I just lived in a rural and isolated (2 hrs of a horrible mountainous drive to
the nearest city) town of 3k, for 2 years. We just moved to the outskirts of a
city of 3.5 million about 2 weeks ago, due to a distant family member becoming
ill.

I was lucky enough to have found a programmer friend in the town of 3k, and we
were able to go out for beers and rant and rant and rant about the industry,
technology, etc. I think that was the only thing that saved me from going
crazy. Other than that... I'm not sure if your attempts to find like minded
locals will be too successful. You may find some friends, but they may not
adhere to your moral objectives or, know the rootin' tootinest thing about
technology.

All in all, we're loving being outside of a major city. We can go hiking,
camping, hunting, etc... and it's just a matter of minutes away. We can also
drive 10 minutes into the heart of the city, and get any type of foreign food
in the world. That was actually the crux for us. Also, if you have kids,
that's a completely different factor as well, and was a big one for us.
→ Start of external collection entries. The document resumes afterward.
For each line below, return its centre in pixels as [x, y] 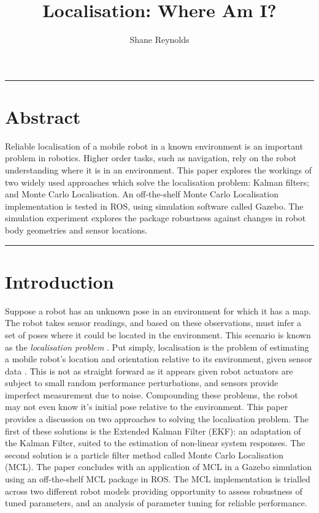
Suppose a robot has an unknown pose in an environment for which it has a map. [158, 310]
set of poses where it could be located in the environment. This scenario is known [158, 334]
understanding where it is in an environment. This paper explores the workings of [158, 170]
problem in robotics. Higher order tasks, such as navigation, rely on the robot [151, 158]
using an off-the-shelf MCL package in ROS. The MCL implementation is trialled [158, 479]
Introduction [60, 281]
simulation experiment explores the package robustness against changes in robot [156, 218]
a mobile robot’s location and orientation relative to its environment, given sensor [159, 359]
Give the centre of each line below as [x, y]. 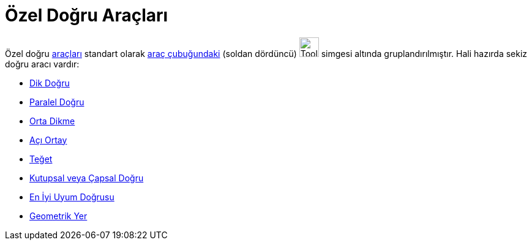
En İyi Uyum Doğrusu [72, 197]
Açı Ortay [48, 140]
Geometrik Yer [58, 216]
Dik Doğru [50, 83]
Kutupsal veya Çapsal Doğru [87, 178]
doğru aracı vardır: [42, 64]
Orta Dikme [52, 121]
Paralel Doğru [57, 102]
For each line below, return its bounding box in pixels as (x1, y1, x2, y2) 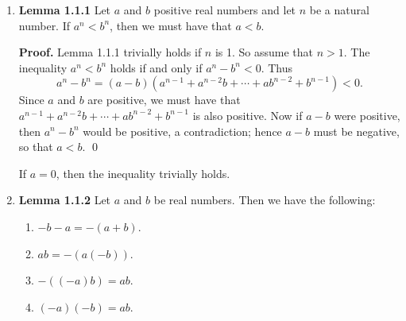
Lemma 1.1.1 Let (18, 2, 111, 17)
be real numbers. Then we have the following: (153, 191, 376, 208)
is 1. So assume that (215, 44, 314, 60)
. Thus (261, 59, 293, 75)
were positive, (334, 106, 400, 123)
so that (18, 138, 53, 155)
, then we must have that (110, 17, 232, 33)
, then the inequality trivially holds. (56, 164, 230, 181)
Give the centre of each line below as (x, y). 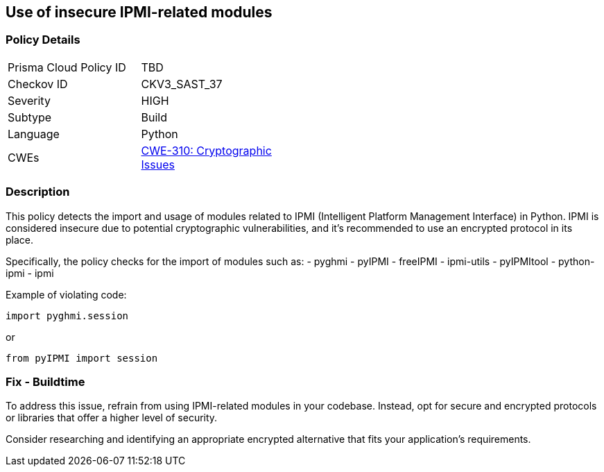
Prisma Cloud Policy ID (67, 67)
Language (34, 134)
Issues (158, 164)
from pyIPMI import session (82, 358)
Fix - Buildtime (45, 381)
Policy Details (43, 40)
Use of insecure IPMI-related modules (139, 12)
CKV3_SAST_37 (182, 84)
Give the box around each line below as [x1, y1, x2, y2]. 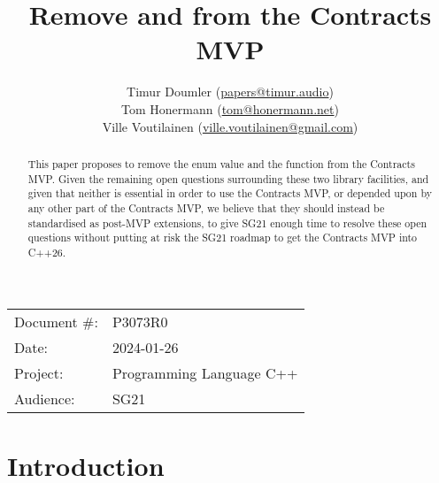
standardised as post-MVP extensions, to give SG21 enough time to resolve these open [27, 215, 427, 230]
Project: [14, 363, 64, 384]
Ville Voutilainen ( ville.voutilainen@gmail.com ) [102, 117, 358, 135]
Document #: [14, 311, 98, 333]
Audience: [14, 388, 75, 410]
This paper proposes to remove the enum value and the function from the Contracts [27, 156, 415, 171]
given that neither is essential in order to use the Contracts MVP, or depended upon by [27, 186, 432, 201]
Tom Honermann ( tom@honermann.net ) [121, 99, 339, 118]

We
didn't want to shelter them too much to the "outside world", but didn't want
them to get sucked up into it either.

It's the small things in life that make life wonderful, no matter where you
live.

Hope you find what you're looking for!

------
idlewords
This is the reason urban areas were invented.

------
thenduks
I will have to agree with the others here who say: _move_!

Personally I moved from a 'small city' (Kitchener-Waterloo, something like
200k in the vicinity) to Toronto and immediately noticed the difference in the
tech community... and by that I mean, I realized that, despite it's apparent
reputation, there wasn't one in KW.

------
RyanMcGreal
Non-solution: try to scrounge up a critical mass of hackers, developers, VCs
etc. in a town of 6,000.

Solution: move to a city.

------
onreact-com
Why don't you start small?

Seek out chess partners or whatever nerdy hobbies you prefer, offer "free
entrepreur advice", make a weekly "technology meeting" and see what people
show up etc. etc. etc.

You don't have to risk high expenses or consider moving already.